Think: Decide on Action

// Think processes the input and decides on an action
func (a *Agent) Think(input string) string {
	// Add input to memory
	a.memory = append(a.memory, fmt.Sprintf("User: %s", input))

	// Simple decision making based on input
	switch strings.ToLower(input) {
	case "quit", "exit", "stop":
		return "quit"
	case "hello", "hi":
		return "greet"
	case "help":
		return "help"
	case "memory":
		return "show_memory"
	default:
		return "respond"
	}
}

Explanation:

• Stores the user’s input in memory.
• Uses a basic switch to map inputs into actions.
• Currently supports: quitting, greetings, help, showing memory, or a default “respond.”

This is the decision-making part. In the future, this is where support for LLM calls will begin.

---

Act: Carry Out the Action

// Act performs the decided action
func (a *Agent) Act(action string, input string) {
	var response string

	switch action {
	case "quit":
		fmt.Printf("%s: Goodbye! Shutting down...\\n", a.name)
		a.running = false
		return
	case "greet":
		response = "Hello! Nice to meet you!"
	case "help":
		response = "I can help with basic conversations. Try 'hello', 'memory' to see what I remember, or 'quit' to exit."
	case "show_memory":
		if len(a.memory) == 0 {
			response = "My memory is empty."
		} else {
			var b strings.Builder
			fmt.Fprintf(&b, "I remember %d interactions:\\n", len(a.memory))
			for i, mem := range a.memory {
				fmt.Fprintf(&b, "  %d. %s\\n", i+1, mem)
			}
			response = b.String()
		}
	default:
		response = fmt.Sprintf("I heard: '%s'. I'm still learning how to respond to that!", input)
	}

	if response != "" {
		fmt.Printf("%s: %s\\n", a.name, response)
		// Add response to memory
		a.memory = append(a.memory, fmt.Sprintf("Agent: %s", strings.TrimSpace(response)))
	}
}

Explanation:

• Based on the action, the agent prints a response.
• quit stops the loop.
• show_memory prints out everything stored so far.
• All responses are stored in memory so they can be recalled later.

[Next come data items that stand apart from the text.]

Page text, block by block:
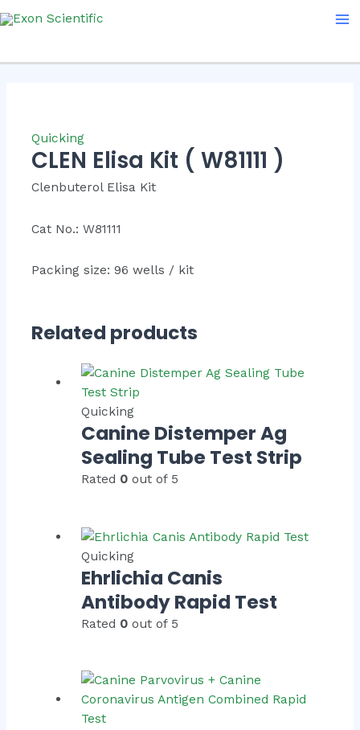
to
Quicking
CLEN Elisa Kit ( W81111 )
Clenbuterol Elisa Kit
Cat No.: W81111
Packing size: 96 wells / kit
Related products
Quicking
Canine Distemper Ag
Sealing Tube Test Strip
Rated 0 out of 5
Quicking
Ehrlichia Canis
Antibody Rapid Test
Rated 0 out of 5
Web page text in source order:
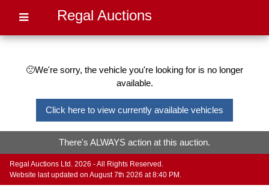
Regal Auctions
🙁We're sorry, the vehicle you're looking for is no longer
available.
Click here to view currently available vehicles
There's ALWAYS action at this auction.
Regal Auctions Ltd. 2026 - All Rights Reserved.
Website last updated on August 7th 2026 at 8:40 PM.
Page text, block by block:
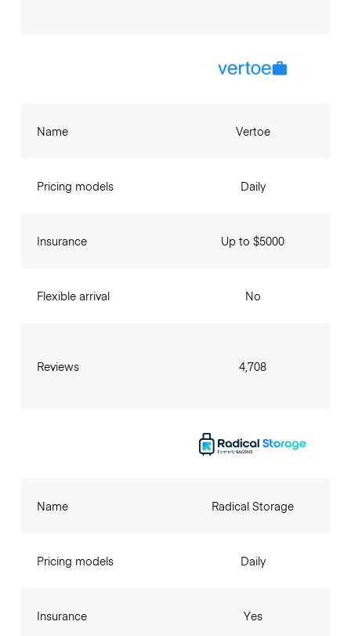
Name
Pricing models
Insurance
Flexible arrival
Reviews
Vertoe
Daily
Up to $5000
No
4,708
Name
Pricing models
Insurance
Radical Storage
Daily
Yes
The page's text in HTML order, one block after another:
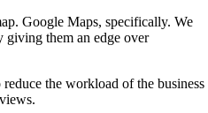
Google Maps, specifically. We
giving them an edge over
the workload of the business
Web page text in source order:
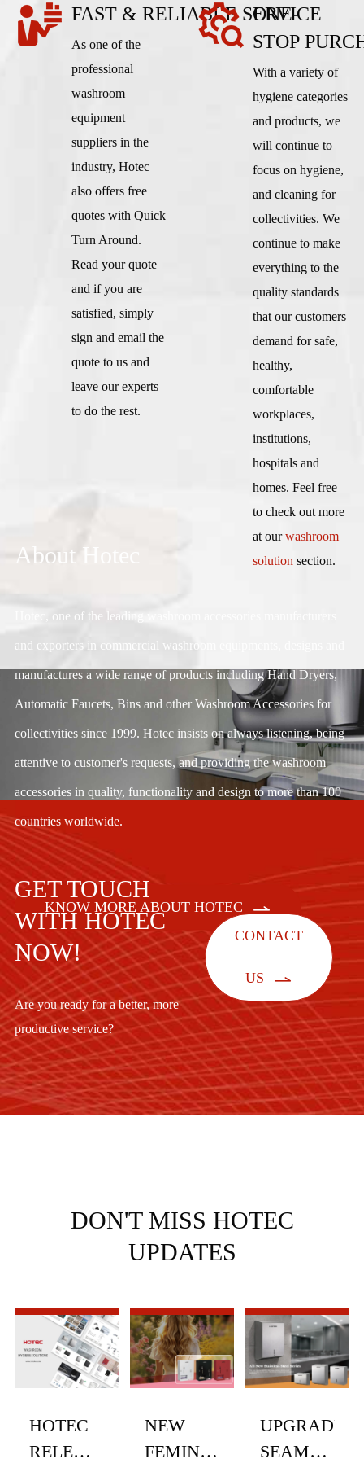
FAST & RELIABLE SERVICE
As one of the
professional
washroom
equipment
suppliers in the
industry, Hotec
also offers free
quotes with Quick
Turn Around.
Read your quote
and if you are
satisfied, simply
sign and email the
quote to us and
leave our experts
to do the rest.
ONE-
STOP
With a variety of
hygiene categories
and products, we
will continue to
focus on hygiene,
and cleaning for
collectivities. We
continue to make
everything to the
quality standards
that our customers
demand for safe,
healthy,
comfortable
workplaces,
institutions,
hospitals and
homes. Feel free
to check out more
at ourwashroom
solution section.
About Hotec
Hotec, one of the leading washroom accessories manufacturers
and exporters in commercial washroom equipments, designs and
manufactures a wide range of products including Hand Dryers,
Automatic Faucets, Bins and other Washroom Accessories for
collectivities since 1999. Hotec insists on always listening, being
attentive to customer's requests, and providing the washroom
accessories in quality, functionality and design to more than 100
countries worldwide.
KNOW MORE ABOUT HOTEC 
GET TOUCH
WITH HOTEC
NOW!
Are you ready for a better, more
productive service?
CONTACT
US 
DON'T MISS HOTEC
UPDATES
HOTEC
RELEASES
NEW
FEMININE
UPGRADED
SEAMLESS
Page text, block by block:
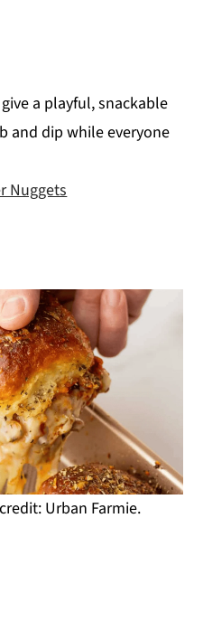
a playful, snackable
and dip while everyone
Nuggets
Urban Farmie.
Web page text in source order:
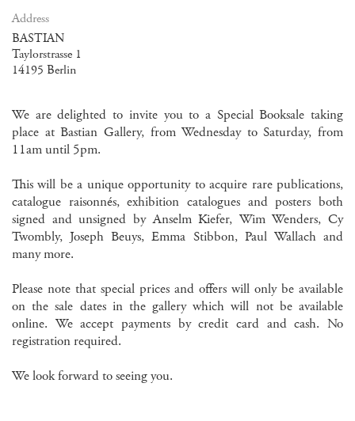
Address
BASTIAN
Taylorstrasse 1
14195 Berlin
We are delighted to invite you to a Special Booksale taking
place at Bastian Gallery, from Wednesday to Saturday, from
11am until 5pm.
This will be a unique opportunity to acquire rare publications,
catalogue raisonnés, exhibition catalogues and posters both
signed and unsigned by Anselm Kiefer, Wim Wenders, Cy
Twombly, Joseph Beuys, Emma Stibbon, Paul Wallach and
many more.
Please note that special prices and offers will only be available
on the sale dates in the gallery which will not be available
online. We accept payments by credit card and cash. No
registration required.
We look forward to seeing you.
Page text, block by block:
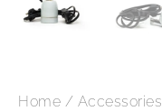
Home / Accessories
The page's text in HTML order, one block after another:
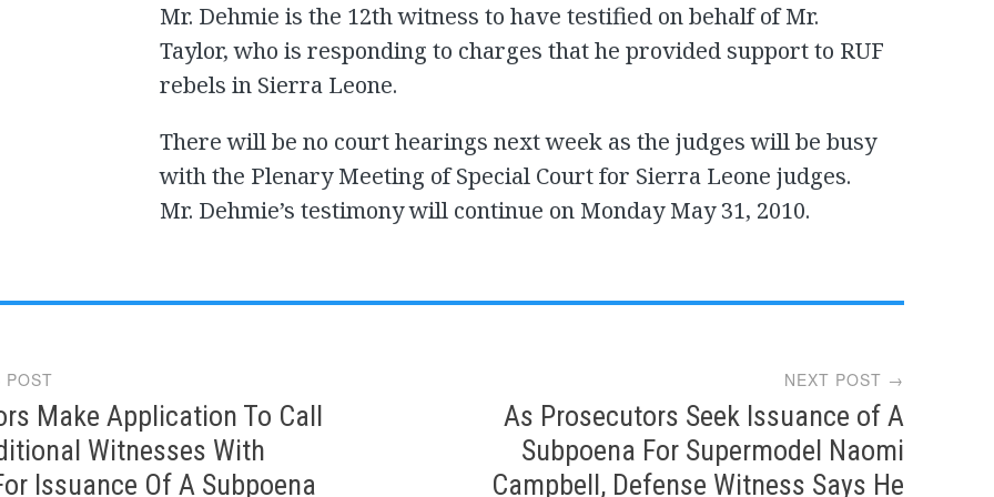
Mr. Dehmie is the 12th witness to have testified on behalf of Mr.
Taylor, who is responding to charges that he provided support to RUF
rebels in Sierra Leone.
There will be no court hearings next week as the judges will be busy
with the Plenary Meeting of Special Court for Sierra Leone judges.
Mr. Dehmie’s testimony will continue on Monday May 31, 2010.
Make Application To Call
Witnesses With
Issuance Of A Subpoena
NEXT POST →
As Prosecutors Seek Issuance of A
Subpoena For Supermodel Naomi
Campbell, Defense Witness Says He
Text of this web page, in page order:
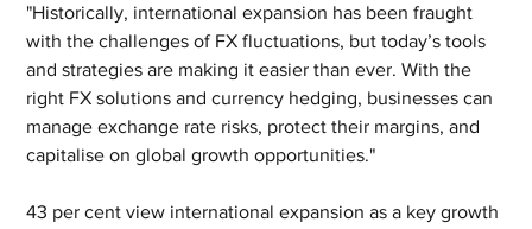
"Historically, international expansion has been fraught
with the challenges of FX fluctuations, but today’s tools
and strategies are making it easier than ever. With the
right FX solutions and currency hedging, businesses can
manage exchange rate risks, protect their margins, and
capitalise on global growth opportunities."
43 per cent view international expansion as a key growth
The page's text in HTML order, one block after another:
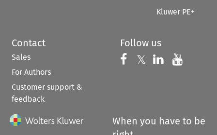
Kluwer PE+
Contact
Sales
For Authors
Customer support &
feedback
Follow us
Follow us on
𝕏 Follow us on
Follow us
When you have to be
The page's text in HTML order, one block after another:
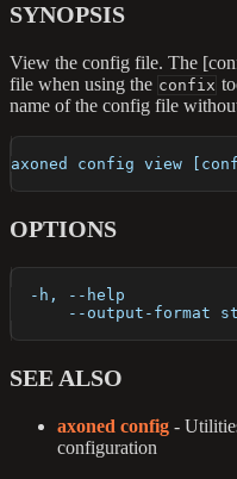
SYNOPSIS
View the config file. The
file when using the confix
name of the config file
axoned config view
OPTIONS
-h, --help
--output-format
SEE ALSO
axoned config -
configuration
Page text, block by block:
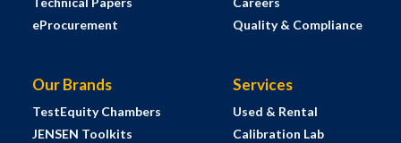
eProcurement
Quality & Compliance
Our Brands
TestEquity Chambers
JENSEN Toolkits
Services
Used & Rental
Calibration Lab
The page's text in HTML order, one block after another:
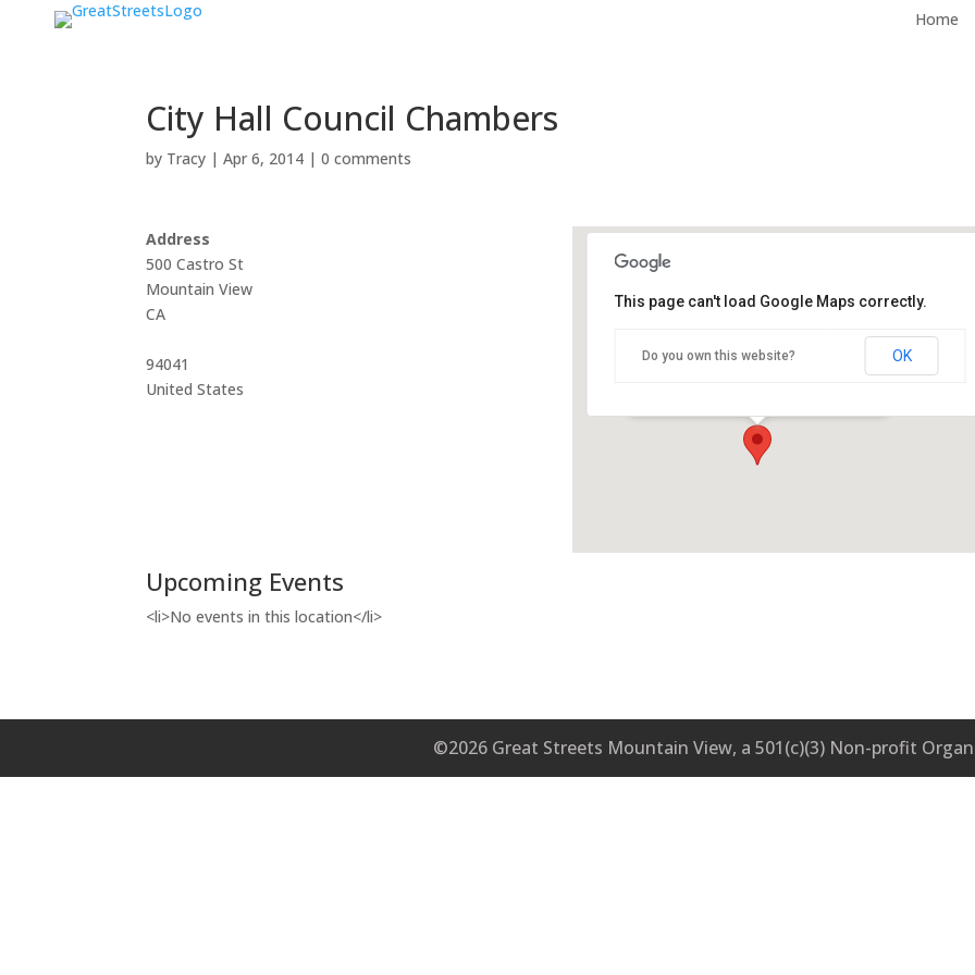
Home
City Hall Council Chambers
by Tracy |Apr 6, 2014 |0 comments
This page can't load Google Maps correctly.
Do you own this website? OK
Address
500 Castro St
Mountain View
CA
94041
United States
Upcoming Events
<li>No events in this location</li>
©2026 Great Streets Mountain View, a 501(c)(3) Non-profit

This is the “actuator” part: how the agent interacts with the outside world.

---

Run: The Core Loop

// Run starts the main agent loop
func (a *Agent) Run() {
	a.running = true
	fmt.Printf("Starting %s AI Agent...\\n", a.name)
	fmt.Println("Core loop: Perceive -> Think -> Act")
	fmt.Println("----------------------------------------")

	for a.running {
		select {
		case <-a.ctx.Done():
			fmt.Printf("%s: Received shutdown signal\\n", a.name)
			a.running = false
			return
		default:
			// 1. Perceive
			input := a.Perceive()
			if input == "" {
				continue
			}

			// 2. Think
			action := a.Think(input)

			// 3. Act
			a.Act(action, input)

			// Prevent console overwhelm
			time.Sleep(100 * time.Millisecond)
		}
	}
}

Explanation:

• Runs until a.running is false or the context is canceled.
• Executes the core cycle: Perceive → Think → Act.
• Includes a small sleep to avoid overwhelming the console.

This is the beating heart of the agent.

---

Shutdown: Clean Exit

// Shutdown gracefully stops the agent
func (a *Agent) Shutdown() {
	a.cancel()
}

Explanation:

• Cancels the context, which signals the Run loop to stop.
• Ensures the program can exit cleanly when asked to.

---

Current State of the Agent

Right now I got some foundation in place, a skeleton of an agent. It’s intentionally basic: the “thinking” is just a switch statement, the “tools” are hardcoded responses, and the “memory” is nothing more than a slice of strings in memory. This is enough to demonstrate the core loop of an agent, but I can clearly see the moving parts I’ll eventually need to improve.

What’s Next……

From this skeleton, I want to explore adding support for calling LLMs directly with providers like Ollama, OpenAI, or Anthropic, and letting the loop go beyond canned responses.

This will improve the quality of the responses a fair amount. Once that foundation is in place, I can start layering back in things like memory, tool use, and planning around the LLM core.